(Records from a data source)
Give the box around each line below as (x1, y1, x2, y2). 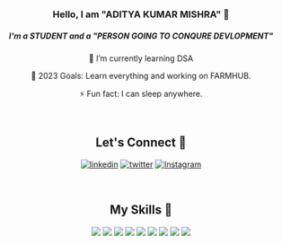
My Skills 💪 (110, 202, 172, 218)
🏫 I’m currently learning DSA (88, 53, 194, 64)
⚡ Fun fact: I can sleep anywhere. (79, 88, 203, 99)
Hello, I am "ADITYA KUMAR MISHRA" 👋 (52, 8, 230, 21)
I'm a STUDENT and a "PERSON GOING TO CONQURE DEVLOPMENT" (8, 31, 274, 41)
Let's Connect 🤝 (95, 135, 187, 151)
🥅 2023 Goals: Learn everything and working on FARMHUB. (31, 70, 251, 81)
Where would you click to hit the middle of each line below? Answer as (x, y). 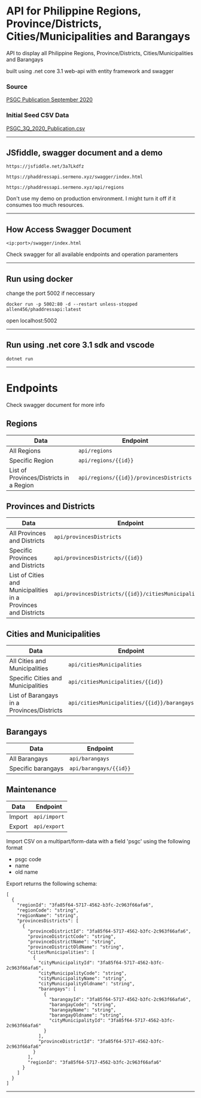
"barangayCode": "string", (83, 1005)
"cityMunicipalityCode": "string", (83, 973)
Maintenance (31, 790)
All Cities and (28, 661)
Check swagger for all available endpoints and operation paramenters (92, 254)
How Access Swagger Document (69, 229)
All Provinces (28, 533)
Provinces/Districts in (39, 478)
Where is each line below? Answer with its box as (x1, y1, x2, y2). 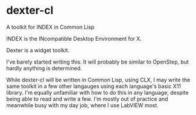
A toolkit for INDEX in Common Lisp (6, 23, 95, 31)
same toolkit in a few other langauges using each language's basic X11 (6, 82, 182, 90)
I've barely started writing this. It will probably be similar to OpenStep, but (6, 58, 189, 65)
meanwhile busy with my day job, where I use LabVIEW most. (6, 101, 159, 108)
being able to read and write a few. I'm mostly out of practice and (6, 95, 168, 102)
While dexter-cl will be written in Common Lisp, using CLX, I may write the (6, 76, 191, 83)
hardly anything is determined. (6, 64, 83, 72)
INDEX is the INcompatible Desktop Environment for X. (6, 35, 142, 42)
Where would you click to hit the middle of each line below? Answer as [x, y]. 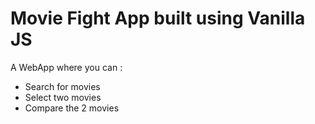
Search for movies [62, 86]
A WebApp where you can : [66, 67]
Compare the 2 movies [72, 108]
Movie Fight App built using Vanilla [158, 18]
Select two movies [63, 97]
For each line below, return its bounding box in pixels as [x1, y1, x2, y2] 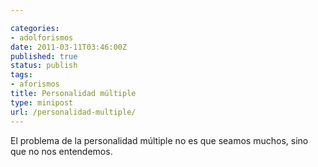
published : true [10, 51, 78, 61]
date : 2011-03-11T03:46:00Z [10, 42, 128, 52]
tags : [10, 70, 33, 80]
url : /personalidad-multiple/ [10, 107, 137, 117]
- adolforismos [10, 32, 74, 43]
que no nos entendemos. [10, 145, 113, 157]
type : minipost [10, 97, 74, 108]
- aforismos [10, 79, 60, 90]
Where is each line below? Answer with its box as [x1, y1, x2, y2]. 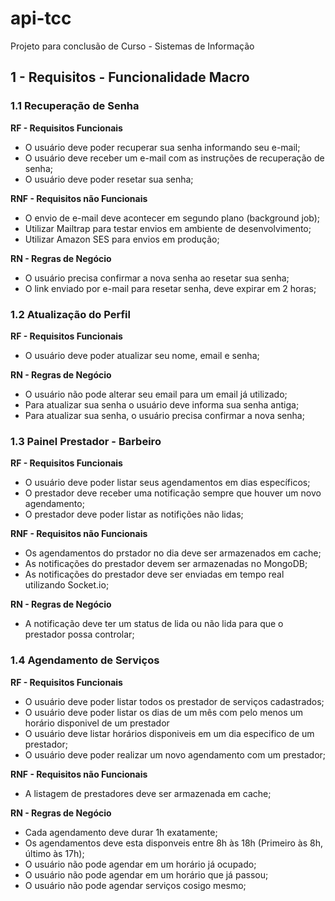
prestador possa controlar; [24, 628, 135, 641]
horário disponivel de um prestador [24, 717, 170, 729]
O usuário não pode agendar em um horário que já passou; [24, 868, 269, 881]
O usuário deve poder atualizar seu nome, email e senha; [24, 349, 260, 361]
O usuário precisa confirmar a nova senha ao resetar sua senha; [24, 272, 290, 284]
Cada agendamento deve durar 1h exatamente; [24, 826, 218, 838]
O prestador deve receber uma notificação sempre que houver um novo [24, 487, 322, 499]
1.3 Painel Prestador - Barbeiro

### [WORK TASK]
From the first line above down to the line with "I'm a STUDENT", reproduce every line and no others, omitting pictures.

### [COMPLETED EXERCISE]
Give the box around each line below as (x1, y1, x2, y2). 
My Skills 💪 (110, 202, 172, 218)
🏫 I’m currently learning DSA (88, 53, 194, 64)
⚡ Fun fact: I can sleep anywhere. (79, 88, 203, 99)
Hello, I am "ADITYA KUMAR MISHRA" 👋 (52, 8, 230, 21)
I'm a STUDENT and a "PERSON GOING TO CONQURE DEVLOPMENT" (8, 31, 274, 41)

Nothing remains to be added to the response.